Restate every entry word for word.

> Data shown
————————

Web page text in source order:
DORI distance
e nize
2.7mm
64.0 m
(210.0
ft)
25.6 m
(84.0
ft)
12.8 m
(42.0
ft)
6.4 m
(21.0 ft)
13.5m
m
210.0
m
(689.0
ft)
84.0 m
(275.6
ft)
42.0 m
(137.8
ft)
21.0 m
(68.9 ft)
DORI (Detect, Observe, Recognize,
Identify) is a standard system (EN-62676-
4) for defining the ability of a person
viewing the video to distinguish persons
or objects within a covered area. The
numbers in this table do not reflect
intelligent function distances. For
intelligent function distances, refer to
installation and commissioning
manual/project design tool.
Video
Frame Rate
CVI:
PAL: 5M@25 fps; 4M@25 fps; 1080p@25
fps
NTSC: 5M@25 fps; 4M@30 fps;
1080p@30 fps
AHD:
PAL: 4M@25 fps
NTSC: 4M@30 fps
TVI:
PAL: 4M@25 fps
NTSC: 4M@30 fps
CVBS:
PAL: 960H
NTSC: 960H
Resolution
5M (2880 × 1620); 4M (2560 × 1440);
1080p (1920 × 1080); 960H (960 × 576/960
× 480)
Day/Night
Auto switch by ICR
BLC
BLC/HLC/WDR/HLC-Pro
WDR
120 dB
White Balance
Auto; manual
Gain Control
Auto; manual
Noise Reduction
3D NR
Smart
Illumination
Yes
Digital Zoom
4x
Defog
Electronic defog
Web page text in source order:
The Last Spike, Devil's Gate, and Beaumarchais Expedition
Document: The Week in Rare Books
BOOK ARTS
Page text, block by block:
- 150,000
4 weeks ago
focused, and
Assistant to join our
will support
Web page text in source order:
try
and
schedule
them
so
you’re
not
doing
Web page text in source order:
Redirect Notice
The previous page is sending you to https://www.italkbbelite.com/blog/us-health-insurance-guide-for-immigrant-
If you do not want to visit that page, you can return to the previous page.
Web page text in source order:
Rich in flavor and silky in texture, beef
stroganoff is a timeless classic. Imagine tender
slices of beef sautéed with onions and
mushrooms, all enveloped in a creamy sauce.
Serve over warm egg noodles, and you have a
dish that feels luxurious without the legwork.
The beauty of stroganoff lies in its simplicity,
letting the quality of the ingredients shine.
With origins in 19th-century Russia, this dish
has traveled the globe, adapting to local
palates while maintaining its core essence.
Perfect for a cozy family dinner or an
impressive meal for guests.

————————

> Result
Web page text in source order:
DORI distance
e nize
2.7mm
64.0 m
(210.0
ft)
25.6 m
(84.0
ft)
12.8 m
(42.0
ft)
6.4 m
(21.0 ft)
13.5m
m
210.0
m
(689.0
ft)
84.0 m
(275.6
ft)
42.0 m
(137.8
ft)
21.0 m
(68.9 ft)
DORI (Detect, Observe, Recognize,
Identify) is a standard system (EN-62676-
4) for defining the ability of a person
viewing the video to distinguish persons
or objects within a covered area. The
numbers in this table do not reflect
intelligent function distances. For
intelligent function distances, refer to
installation and commissioning
manual/project design tool.
Video
Frame Rate
CVI:
PAL: 5M@25 fps; 4M@25 fps; 1080p@25
fps
NTSC: 5M@25 fps; 4M@30 fps;
1080p@30 fps
AHD:
PAL: 4M@25 fps
NTSC: 4M@30 fps
TVI:
PAL: 4M@25 fps
NTSC: 4M@30 fps
CVBS:
PAL: 960H
NTSC: 960H
Resolution
5M (2880 × 1620); 4M (2560 × 1440);
1080p (1920 × 1080); 960H (960 × 576/960
× 480)
Day/Night
Auto switch by ICR
BLC
BLC/HLC/WDR/HLC-Pro
WDR
120 dB
White Balance
Auto; manual
Gain Control
Auto; manual
Noise Reduction
3D NR
Smart
Illumination
Yes
Digital Zoom
4x
Defog
Electronic defog
Web page text in source order:
The Last Spike, Devil's Gate, and Beaumarchais Expedition
Document: The Week in Rare Books
BOOK ARTS
Page text, block by block:
- 150,000
4 weeks ago
focused, and
Assistant to join our
will support
Web page text in source order:
try
and
schedule
them
so
you’re
not
doing
Web page text in source order:
Redirect Notice
The previous page is sending you to https://www.italkbbelite.com/blog/us-health-insurance-guide-for-immigrant-
If you do not want to visit that page, you can return to the previous page.
Web page text in source order:
Rich in flavor and silky in texture, beef
stroganoff is a timeless classic. Imagine tender
slices of beef sautéed with onions and
mushrooms, all enveloped in a creamy sauce.
Serve over warm egg noodles, and you have a
dish that feels luxurious without the legwork.
The beauty of stroganoff lies in its simplicity,
letting the quality of the ingredients shine.
With origins in 19th-century Russia, this dish
has traveled the globe, adapting to local
palates while maintaining its core essence.
Perfect for a cozy family dinner or an
impressive meal for guests.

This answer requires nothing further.